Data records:
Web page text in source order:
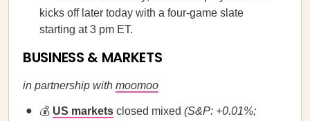
kicks off later today with a four-game slate
starting at 3 pm ET.
BUSINESS & MARKETS
in partnership with moomoo
💰 US markets closed mixed (S&P: +0.01%;
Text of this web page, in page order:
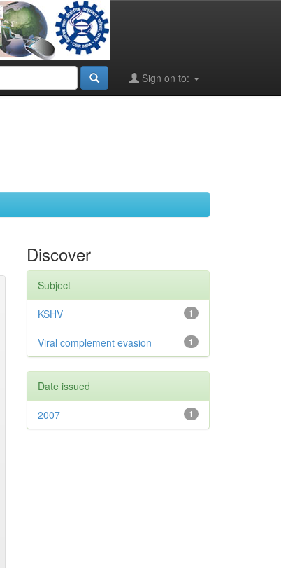
Sign on to:
Discover
Subject
1
KSHV
1
Viral complement evasion
Date issued
1
2007

# Exercise aim:
Exactly what appears in the records above must be returned, apart from the pictures.

# Answer section:
Web page text in source order:
kicks off later today with a four-game slate
starting at 3 pm ET.
BUSINESS & MARKETS
in partnership with moomoo
💰 US markets closed mixed (S&P: +0.01%;
Text of this web page, in page order:
Sign on to:
Discover
Subject
1
KSHV
1
Viral complement evasion
Date issued
1
2007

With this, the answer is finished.